Eine Woche lang wohnte die Gruppe im Kloster Lluc, oben in den Bergen auf der Nordwestseite der Insel. Da, wo sich die Serra de Tramuntana mit dem höchsten Berg der Insel, dem Puig Mayor, entlang der Küste zieht.

Von Lluc aus ging’s auf Tour, meist mit dem Bus zum Start gebracht. Wanderschuhe an, bequeme Hose und überwiegend auch Stöcke in der Hand. Mehrere Stunden lang wanderten und kletterten die 21 täglich. Oft auf alten Pilgerrouten, darunter auch auf einem Teilstück des Jacobswegs. Die Ruhrgebietler – viele von ihnen waren noch nie auf Mallorca – staunten über die traumhaft schöne Bergwelt: Gipfel bis an die 1.500 Meter hoch, schroffe Kalkfelsen, Wälder voller Aleppokiefern und Steineichen. Haine mit knorrigen Olivenbäumen. Rosmarin und Zistrosen blühten.

Dass die kreisrunden Plätze unterwegs einst Köhlerstätten waren und vieles mehr über Flora, Fauna und Geschichte der Baleareninsel erklärte ihnen Edith Knabe. Die Münchnerin lebt seit 20 Jahren als Wanderführerin auf der Insel. „Ich habe die Welt gesehen und kam irgendwann zu der Erkenntnis: Mallorca bietet mir alles. Ich kann mir keinen schönen Ort vorstellen“, erzählte sie den staunenden Wanderern.

Pech nur, dass Edith sich gleich bei der ersten Tour den Arm anbrach: Im Gebüsch lag ein Stück Maschendraht, eine böse Stolperfalle. Dennoch verzog sie keine Miene und in den nächsten Tagen schritt Edtith tapfer mit Gipsarm voran.
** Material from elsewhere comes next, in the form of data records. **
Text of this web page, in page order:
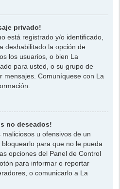
privado!
está registrado y/o identificado,
deshabilitado la opción de
los usuarios, o bien La
para usted, o su grupo de
mensajes. Comuníquese con La
no deseados!
u ofensivos de un
para que no le pueda
opciones del Panel de Control
para informar o reportar
o comunicarlo a La
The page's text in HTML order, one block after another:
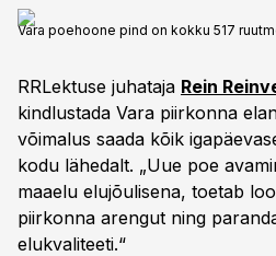
Vara poehoone pind on kokku 517
RRLektuse juhataja Rein
kindlustada Vara piirkonna
võimalus saada kõik
kodu lähedalt. „Uue poe
maaelu elujõulisena, toetab
piirkonna arengut ning
elukvaliteeti.“
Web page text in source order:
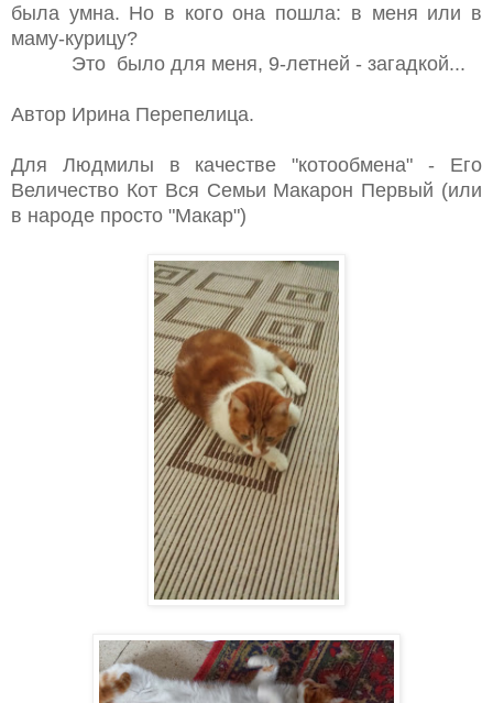
была умна. Но в кого она пошла: в меня или в
маму-курицу?
Это было для меня, 9-летней - загадкой...
Автор Ирина Перепелица.
Для Людмилы в качестве "котообмена" - Его
Величество Кот Вся Семьи Макарон Первый (или
в народе просто "Макар")
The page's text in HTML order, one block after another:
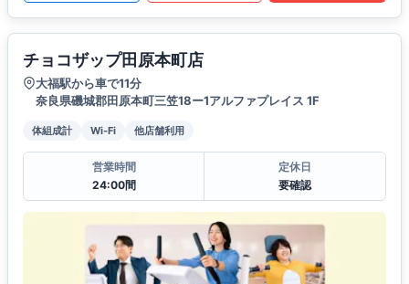
チョコザップ田原本町店
大福駅から車で11分
奈良県磯城郡田原本町三笠18ー1アルファプレイス 1F
体組成計 Wi-Fi 他店舗利用
営業時間
24:00間
定休日
要確認
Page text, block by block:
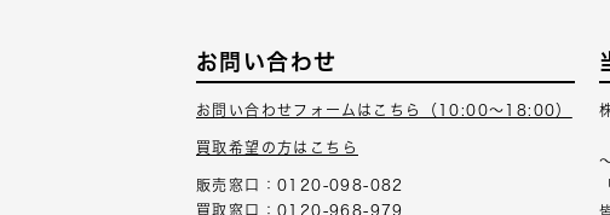
お問い合わせ
お問い合わせフォームはこちら（10:00～18:00）
買取希望の方はこちら
販売窓口：0120-098-082
買取窓口：0120-968-979
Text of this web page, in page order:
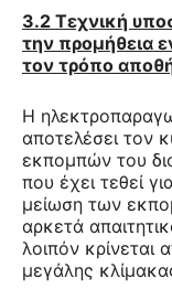
3.2 Τεχνική
την προμήθεια
τον τρόπο
Η
αποτελέσει τον
εκπομπών του
που έχει τεθεί
μείωση των
αρκετά
λοιπόν κρίνεται
μεγάλης
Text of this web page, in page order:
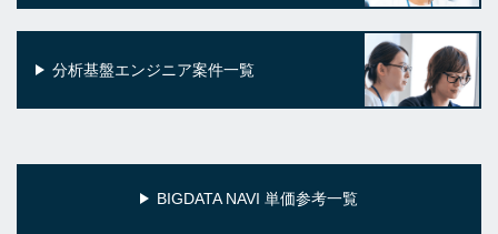
分析基盤エンジニア案件一覧
BIGDATA NAVI 単価参考一覧
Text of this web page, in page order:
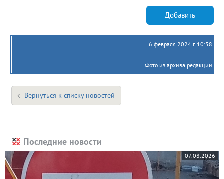
Добавить
6 февраля 2024 г. 10:58
Фото из архива редакции
Вернуться к списку новостей
Последние новости
07.08.2026
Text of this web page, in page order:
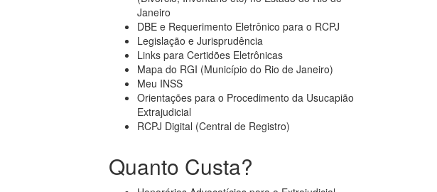
Janeiro
DBE e Requerimento Eletrônico para o RCPJ
Legislação e Jurisprudência
Links para Certidões Eletrônicas
Mapa do RGI (Município do Rio de Janeiro)
Meu INSS
Orientações para o Procedimento da Usucapião
Extrajudicial
RCPJ Digital (Central de Registro)
Quanto Custa?
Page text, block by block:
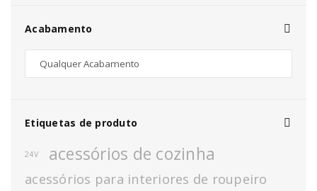
Acabamento
Etiquetas de produto
24V acessórios de cozinha
acessórios para interiores de roupeiro
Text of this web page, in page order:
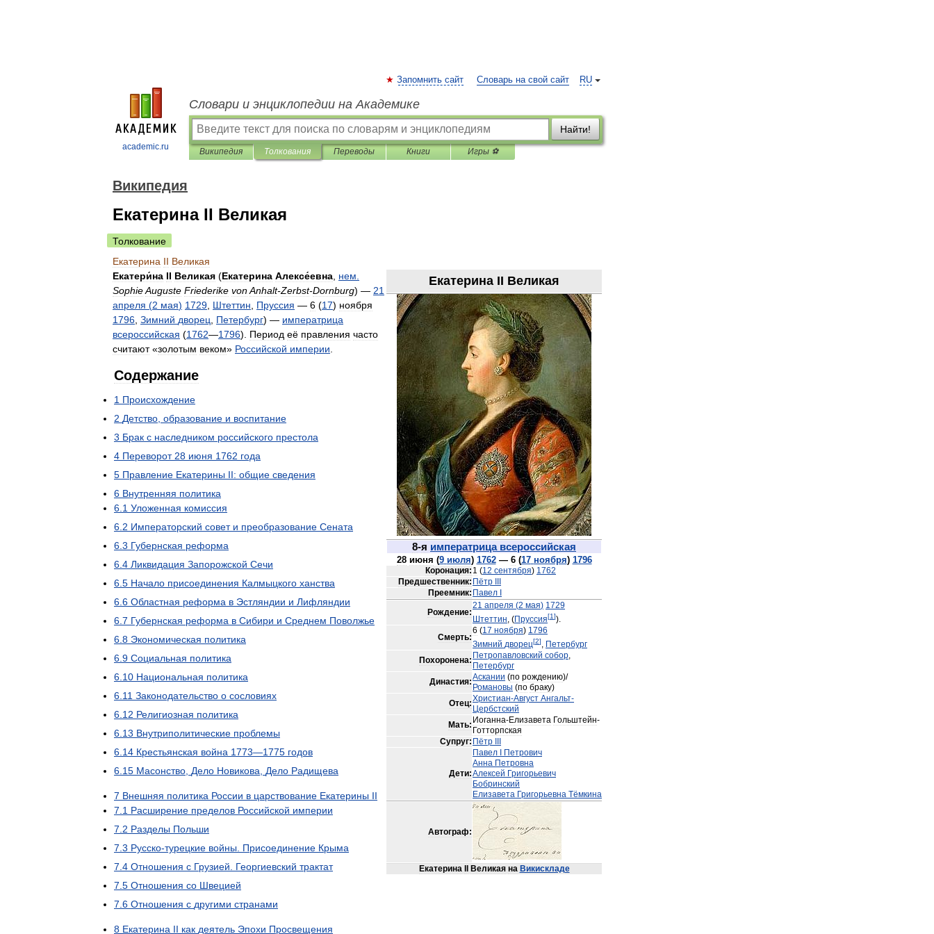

Es war nicht nur eine Wander-, sondern auch eine Pilgerreise. Meist führte der Weg zu einem Kloster, zu einer Einsiedelei. Und in den kleinen Kapellen hoch oben hielt Pfarrer Klink Andachten. Alle sangen „Möge die Straße uns zusammenführen“. Und zum Innehalten und Nachdenken traf sich die Gruppe auch abends auf dem Berg mit dem großen Kreuz direkt neben dem Kloster Lluc.

Eine Wander- und Pilgerreise, die begeisterte. Und so wurde auf der Rückfahrt zum Flughafen lange diskutiert: Wann sehen wir uns wieder? Einen Termin zu finden, an dem alle können, war nicht einfach. Das Nachtreffen ist nun am 15. Juni in Lünen.